I’m 18, Stop Calling Me Kid

Our youngest child turned 18 recently.  If you follow this blog, you’ve read my musings about the milestones our family has crossed this past year.  Having been through this before one would think I would be more prepared.  But I must admit I’m having trouble getting my head around it.

So what happens when your child turns 18?  I guess the most significant thing is that according to the state and many of our leading institutions they are no longer “children.”  Apparently using the word child or referring to them as “kid” is no longer appropriate.  They’re adults now.  

I must have skipped that section in the parenting instruction manual.  But it’s true. 

At 18, society grants a host of rights and privileges, like voting.  You can vote, regardless of whether you’ve actually read news that doesn’t come from social media or know any history that predates the invention of the web.  To be fair to our new voters, given the state of our politics it’s obvious this is a big problem for millions of more experienced adults.

It’s not just voting.  At 18 you don’t need a parent or guardian’s permission to get a job, move out, join the military, buy a car or drop out of school.  You don’t have to share your health records with your parents.  The same is true for your grades if you’re a college student. 

Of course, the same college administrators who set these policies have no problem asking the parents of their “adult” students for money.  No one follows the cash better these days than the bursar’s office at your favorite university.  But God forbid we see any grades or be informed if our child, sorry adult, is having a health crisis.  I could go on about this for hours, don’t get me started.

But in my defense, the path to adulthood is not clean cut at 18.  Some doors remain closed at that age.  Weirdly, you still can’t buy a drink or play in some professional sports leagues.  I guess that means it’s ok for my daughter to tell me to screw off, drop out of high school and move to California, but God forbid she buys herself a six pack of White Claw and try out for the LA Sparks while she’s out there. Does buying a beer or playing in the WNBA make you some higher order adult?  Again, I must have missed that section in the parent manual.
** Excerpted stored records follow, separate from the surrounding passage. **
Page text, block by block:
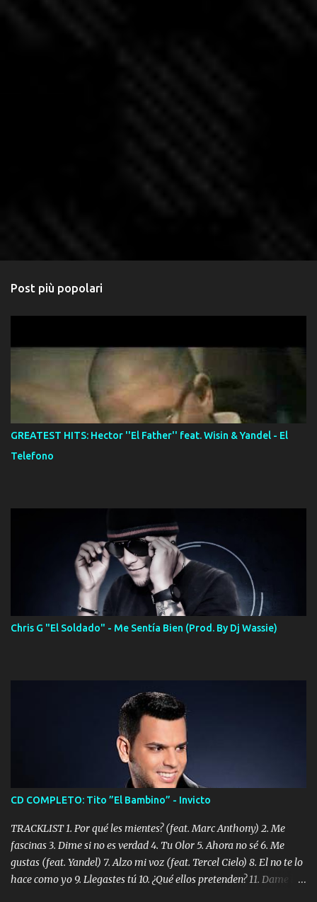
Post più popolari
GREATEST HITS: Hector ''El Father'' feat. Wisin & Yandel - El
Telefono
Chris G "El Soldado" - Me Sentía Bien (Prod. By Dj Wassie)
CD COMPLETO: Tito ”El Bambino” - Invicto
TRACKLIST 1. Por qué les mientes? (feat. Marc Anthony) 2. Me
fascinas 3. Dime si no es verdad 4. Tu Olor 5. Ahora no sé 6. Me
gustas (feat. Yandel) 7. Alzo mi voz (feat. Tercel Cielo) 8. El no te lo
hace como yo 9. Llegastes tú 10. ¿Qué ellos pretenden? 11. Dame la

Any parent who has lived with an 18-year-old kid (sorry, adult), especially if they are in the second semester of their senior year in high school, understands how much they ignore virtually everything you say.  Every once in a while, if you annoy them by trying to enforce household rules they find inconvenient, your new adult may remind you that “technically” they don’t need to listen to anything you say.  They’re no longer kids, we can’t boss them around anymore. 

Of course, there’s always bribery – money, use of the car – but is it really fair to crassly coerce my newly christened adult?  Well, yes. 

But maybe Roger Goodell or another league commissioner who thinks 18 year olds are still kids could help.  Wouldn’t it be great if one of them spoke up on behalf of all parents and reminded 18 year old’s that until you’re old enough to play in their league you aren’t really an adult, so get your ass outside and cut the grass.

Really, it’s on me.  I’ve been through this before, so I just have to get comfortable with the ambiguous transition to adulthood in our society.  The truth is I’m enormously proud of our newest adult.  She’s much more together at 18 than I was, that’s for sure.  But I’m going to continue to reserve the right to still call her “kid”, as a term of endearment, at least until she’s old enough to legally pick up a bottle of Scotch for me.